Copy all lines in the data that contain the string "Servo".

______

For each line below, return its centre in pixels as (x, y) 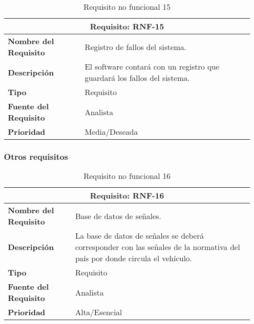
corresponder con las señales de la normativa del (158, 247)
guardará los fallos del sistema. (137, 78)
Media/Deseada (111, 132)
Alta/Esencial (98, 312)
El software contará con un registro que (152, 66)
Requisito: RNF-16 (127, 196)
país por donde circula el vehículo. (133, 258)
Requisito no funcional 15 (127, 7)
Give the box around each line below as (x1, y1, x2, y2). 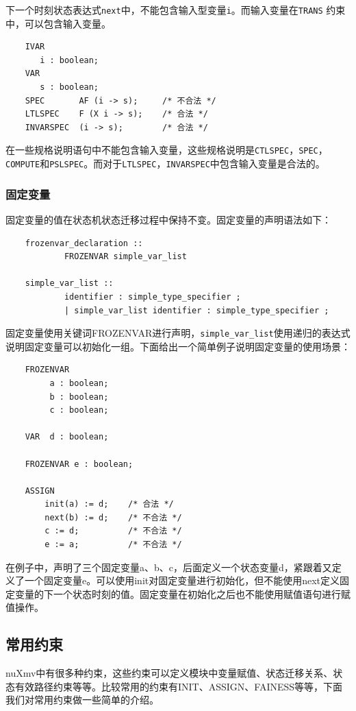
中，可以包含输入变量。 (5, 16, 111, 30)
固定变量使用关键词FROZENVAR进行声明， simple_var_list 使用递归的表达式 (5, 326, 351, 340)
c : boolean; (49, 405, 109, 415)
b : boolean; (49, 391, 109, 402)
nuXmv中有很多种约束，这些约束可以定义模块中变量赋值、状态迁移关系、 (5, 666, 333, 680)
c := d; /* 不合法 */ (44, 526, 182, 536)
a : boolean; (49, 378, 109, 388)
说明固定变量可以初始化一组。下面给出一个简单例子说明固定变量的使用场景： (5, 339, 351, 353)
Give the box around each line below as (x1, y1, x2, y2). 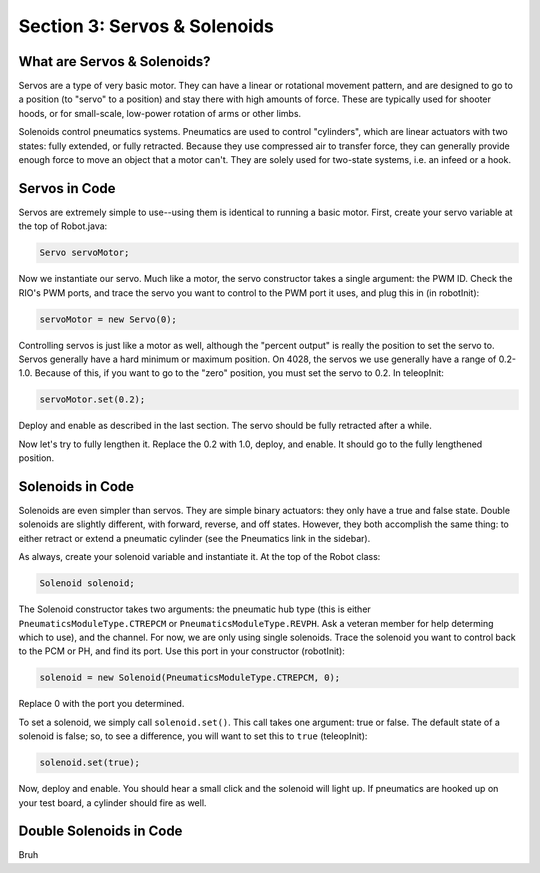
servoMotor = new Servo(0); (39, 313, 177, 325)
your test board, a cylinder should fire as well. (18, 796, 207, 809)
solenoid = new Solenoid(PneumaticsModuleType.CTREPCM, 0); (39, 672, 341, 684)
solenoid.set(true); (39, 757, 140, 769)
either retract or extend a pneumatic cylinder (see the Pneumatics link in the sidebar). (18, 532, 371, 544)
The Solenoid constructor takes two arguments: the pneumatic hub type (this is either (18, 603, 372, 615)
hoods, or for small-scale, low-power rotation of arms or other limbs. (18, 107, 302, 119)
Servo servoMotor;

______

RESPONSE TO THE TASK ::
servoMotor = new Servo(0); (39, 313, 177, 325)
Servo servoMotor;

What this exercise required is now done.